### Extracted information
[Start of section]
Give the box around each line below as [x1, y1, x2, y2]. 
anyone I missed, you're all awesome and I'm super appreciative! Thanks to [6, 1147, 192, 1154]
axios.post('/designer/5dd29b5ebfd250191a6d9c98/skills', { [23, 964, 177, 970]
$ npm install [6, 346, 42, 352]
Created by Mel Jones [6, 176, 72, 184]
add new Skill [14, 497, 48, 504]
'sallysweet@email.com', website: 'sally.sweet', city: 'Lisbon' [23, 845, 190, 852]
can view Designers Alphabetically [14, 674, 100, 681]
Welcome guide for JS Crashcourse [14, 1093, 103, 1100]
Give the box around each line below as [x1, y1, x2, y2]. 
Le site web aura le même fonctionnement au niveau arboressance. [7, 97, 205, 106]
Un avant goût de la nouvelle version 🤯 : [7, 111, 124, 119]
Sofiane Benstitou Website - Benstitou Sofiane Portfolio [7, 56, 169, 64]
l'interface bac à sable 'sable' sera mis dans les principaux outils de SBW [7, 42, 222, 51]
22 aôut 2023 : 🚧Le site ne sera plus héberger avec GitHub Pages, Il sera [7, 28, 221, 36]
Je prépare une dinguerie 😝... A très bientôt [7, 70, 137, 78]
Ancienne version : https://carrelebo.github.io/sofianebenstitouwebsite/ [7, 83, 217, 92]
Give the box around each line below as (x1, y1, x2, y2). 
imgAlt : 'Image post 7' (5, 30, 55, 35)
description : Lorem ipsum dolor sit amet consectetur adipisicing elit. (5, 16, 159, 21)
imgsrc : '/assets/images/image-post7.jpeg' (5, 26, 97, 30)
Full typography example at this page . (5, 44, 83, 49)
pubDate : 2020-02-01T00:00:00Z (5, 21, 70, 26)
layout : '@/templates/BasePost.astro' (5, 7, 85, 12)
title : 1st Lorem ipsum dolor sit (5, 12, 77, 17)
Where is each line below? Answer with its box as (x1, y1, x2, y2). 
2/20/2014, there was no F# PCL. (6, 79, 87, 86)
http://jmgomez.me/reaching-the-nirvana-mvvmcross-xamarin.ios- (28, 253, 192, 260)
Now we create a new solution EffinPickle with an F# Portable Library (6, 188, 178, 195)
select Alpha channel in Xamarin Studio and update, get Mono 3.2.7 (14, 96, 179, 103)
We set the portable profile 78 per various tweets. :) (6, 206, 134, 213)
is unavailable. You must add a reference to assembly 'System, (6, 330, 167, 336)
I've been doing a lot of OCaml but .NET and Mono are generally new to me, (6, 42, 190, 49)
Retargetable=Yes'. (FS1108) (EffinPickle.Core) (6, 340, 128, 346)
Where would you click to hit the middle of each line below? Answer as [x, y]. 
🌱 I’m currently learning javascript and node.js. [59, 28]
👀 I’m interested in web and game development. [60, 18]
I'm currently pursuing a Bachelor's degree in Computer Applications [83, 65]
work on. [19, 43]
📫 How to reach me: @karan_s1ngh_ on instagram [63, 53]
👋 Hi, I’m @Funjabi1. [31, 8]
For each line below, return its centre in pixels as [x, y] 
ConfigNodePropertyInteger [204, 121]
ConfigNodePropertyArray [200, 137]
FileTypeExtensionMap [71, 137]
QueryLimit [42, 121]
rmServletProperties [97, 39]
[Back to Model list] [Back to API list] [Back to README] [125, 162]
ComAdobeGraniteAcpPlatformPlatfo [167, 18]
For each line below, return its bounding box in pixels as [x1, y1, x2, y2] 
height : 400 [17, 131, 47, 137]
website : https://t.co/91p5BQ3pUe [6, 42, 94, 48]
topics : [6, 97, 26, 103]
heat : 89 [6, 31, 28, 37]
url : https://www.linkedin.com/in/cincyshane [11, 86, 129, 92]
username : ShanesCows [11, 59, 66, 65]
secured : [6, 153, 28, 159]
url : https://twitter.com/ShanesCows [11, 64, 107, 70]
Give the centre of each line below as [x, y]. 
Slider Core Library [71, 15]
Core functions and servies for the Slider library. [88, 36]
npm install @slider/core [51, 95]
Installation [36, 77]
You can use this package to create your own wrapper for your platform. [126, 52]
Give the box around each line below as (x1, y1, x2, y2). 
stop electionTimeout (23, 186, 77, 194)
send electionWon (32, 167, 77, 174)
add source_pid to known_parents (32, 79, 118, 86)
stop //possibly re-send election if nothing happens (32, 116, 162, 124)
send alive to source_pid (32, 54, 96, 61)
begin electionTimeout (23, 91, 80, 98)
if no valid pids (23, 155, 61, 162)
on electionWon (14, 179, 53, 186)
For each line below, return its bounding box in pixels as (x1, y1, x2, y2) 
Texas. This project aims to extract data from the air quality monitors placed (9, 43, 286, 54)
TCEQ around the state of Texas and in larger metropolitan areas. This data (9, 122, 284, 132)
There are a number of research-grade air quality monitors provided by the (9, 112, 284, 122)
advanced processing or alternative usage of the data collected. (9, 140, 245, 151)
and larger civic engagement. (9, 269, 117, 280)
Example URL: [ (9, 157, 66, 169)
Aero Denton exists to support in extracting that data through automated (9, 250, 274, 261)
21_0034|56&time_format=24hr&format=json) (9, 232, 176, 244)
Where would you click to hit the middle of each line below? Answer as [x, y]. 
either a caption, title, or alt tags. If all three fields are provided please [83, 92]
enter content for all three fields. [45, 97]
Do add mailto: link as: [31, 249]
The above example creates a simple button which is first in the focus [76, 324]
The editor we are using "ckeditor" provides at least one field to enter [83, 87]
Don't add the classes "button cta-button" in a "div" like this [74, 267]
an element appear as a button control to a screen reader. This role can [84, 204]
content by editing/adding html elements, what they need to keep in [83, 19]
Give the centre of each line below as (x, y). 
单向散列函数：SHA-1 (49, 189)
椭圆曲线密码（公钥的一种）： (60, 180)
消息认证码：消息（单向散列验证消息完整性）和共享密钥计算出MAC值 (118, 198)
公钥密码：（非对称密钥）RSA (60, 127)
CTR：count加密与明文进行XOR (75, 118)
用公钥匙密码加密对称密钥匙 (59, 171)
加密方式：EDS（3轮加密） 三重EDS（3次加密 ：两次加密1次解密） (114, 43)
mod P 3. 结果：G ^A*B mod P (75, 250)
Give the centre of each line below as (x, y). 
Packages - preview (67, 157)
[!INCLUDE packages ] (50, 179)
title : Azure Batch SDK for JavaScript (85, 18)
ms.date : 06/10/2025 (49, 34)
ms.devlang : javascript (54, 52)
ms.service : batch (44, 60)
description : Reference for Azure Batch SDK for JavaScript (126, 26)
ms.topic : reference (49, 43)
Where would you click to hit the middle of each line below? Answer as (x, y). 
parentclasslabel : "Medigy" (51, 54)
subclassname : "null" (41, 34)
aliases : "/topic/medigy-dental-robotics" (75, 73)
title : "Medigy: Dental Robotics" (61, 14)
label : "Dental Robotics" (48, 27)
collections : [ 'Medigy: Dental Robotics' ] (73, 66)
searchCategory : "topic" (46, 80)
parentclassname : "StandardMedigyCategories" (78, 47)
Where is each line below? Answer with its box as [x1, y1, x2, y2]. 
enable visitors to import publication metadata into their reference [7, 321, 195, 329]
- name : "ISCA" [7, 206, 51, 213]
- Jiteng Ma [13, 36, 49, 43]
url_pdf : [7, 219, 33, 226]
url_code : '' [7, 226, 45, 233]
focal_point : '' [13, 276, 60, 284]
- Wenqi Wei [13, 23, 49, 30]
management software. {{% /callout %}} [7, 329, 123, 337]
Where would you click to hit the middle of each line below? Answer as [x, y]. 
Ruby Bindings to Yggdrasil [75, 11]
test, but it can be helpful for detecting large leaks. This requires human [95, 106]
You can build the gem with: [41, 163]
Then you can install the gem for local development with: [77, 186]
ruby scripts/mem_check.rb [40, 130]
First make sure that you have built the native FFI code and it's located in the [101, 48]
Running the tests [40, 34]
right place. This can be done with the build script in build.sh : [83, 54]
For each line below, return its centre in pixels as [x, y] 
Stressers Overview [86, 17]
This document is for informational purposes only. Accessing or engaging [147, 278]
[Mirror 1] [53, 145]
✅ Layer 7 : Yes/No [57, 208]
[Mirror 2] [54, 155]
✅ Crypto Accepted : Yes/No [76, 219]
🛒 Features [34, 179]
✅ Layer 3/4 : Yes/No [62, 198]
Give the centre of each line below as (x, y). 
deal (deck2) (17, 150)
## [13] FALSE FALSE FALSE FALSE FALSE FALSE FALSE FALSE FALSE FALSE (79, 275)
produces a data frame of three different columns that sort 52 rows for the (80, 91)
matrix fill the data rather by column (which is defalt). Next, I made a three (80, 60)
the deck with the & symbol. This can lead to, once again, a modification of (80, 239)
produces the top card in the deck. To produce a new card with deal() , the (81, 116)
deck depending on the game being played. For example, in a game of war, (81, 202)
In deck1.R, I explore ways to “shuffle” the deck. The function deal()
[End of section]
### What you should do
Beginning of the records through the line with "I've been doing": return that span exactly and stop there.

### Solution to this problem
Give the box around each line below as [x1, y1, x2, y2]. 
anyone I missed, you're all awesome and I'm super appreciative! Thanks to [6, 1147, 192, 1154]
axios.post('/designer/5dd29b5ebfd250191a6d9c98/skills', { [23, 964, 177, 970]
$ npm install [6, 346, 42, 352]
Created by Mel Jones [6, 176, 72, 184]
add new Skill [14, 497, 48, 504]
'sallysweet@email.com', website: 'sally.sweet', city: 'Lisbon' [23, 845, 190, 852]
can view Designers Alphabetically [14, 674, 100, 681]
Welcome guide for JS Crashcourse [14, 1093, 103, 1100]
Give the box around each line below as [x1, y1, x2, y2]. 
Le site web aura le même fonctionnement au niveau arboressance. [7, 97, 205, 106]
Un avant goût de la nouvelle version 🤯 : [7, 111, 124, 119]
Sofiane Benstitou Website - Benstitou Sofiane Portfolio [7, 56, 169, 64]
l'interface bac à sable 'sable' sera mis dans les principaux outils de SBW [7, 42, 222, 51]
22 aôut 2023 : 🚧Le site ne sera plus héberger avec GitHub Pages, Il sera [7, 28, 221, 36]
Je prépare une dinguerie 😝... A très bientôt [7, 70, 137, 78]
Ancienne version : https://carrelebo.github.io/sofianebenstitouwebsite/ [7, 83, 217, 92]
Give the box around each line below as (x1, y1, x2, y2). 
imgAlt : 'Image post 7' (5, 30, 55, 35)
description : Lorem ipsum dolor sit amet consectetur adipisicing elit. (5, 16, 159, 21)
imgsrc : '/assets/images/image-post7.jpeg' (5, 26, 97, 30)
Full typography example at this page . (5, 44, 83, 49)
pubDate : 2020-02-01T00:00:00Z (5, 21, 70, 26)
layout : '@/templates/BasePost.astro' (5, 7, 85, 12)
title : 1st Lorem ipsum dolor sit (5, 12, 77, 17)
Where is each line below? Answer with its box as (x1, y1, x2, y2). 
2/20/2014, there was no F# PCL. (6, 79, 87, 86)
http://jmgomez.me/reaching-the-nirvana-mvvmcross-xamarin.ios- (28, 253, 192, 260)
Now we create a new solution EffinPickle with an F# Portable Library (6, 188, 178, 195)
select Alpha channel in Xamarin Studio and update, get Mono 3.2.7 (14, 96, 179, 103)
We set the portable profile 78 per various tweets. :) (6, 206, 134, 213)
is unavailable. You must add a reference to assembly 'System, (6, 330, 167, 336)
I've been doing a lot of OCaml but .NET and Mono are generally new to me, (6, 42, 190, 49)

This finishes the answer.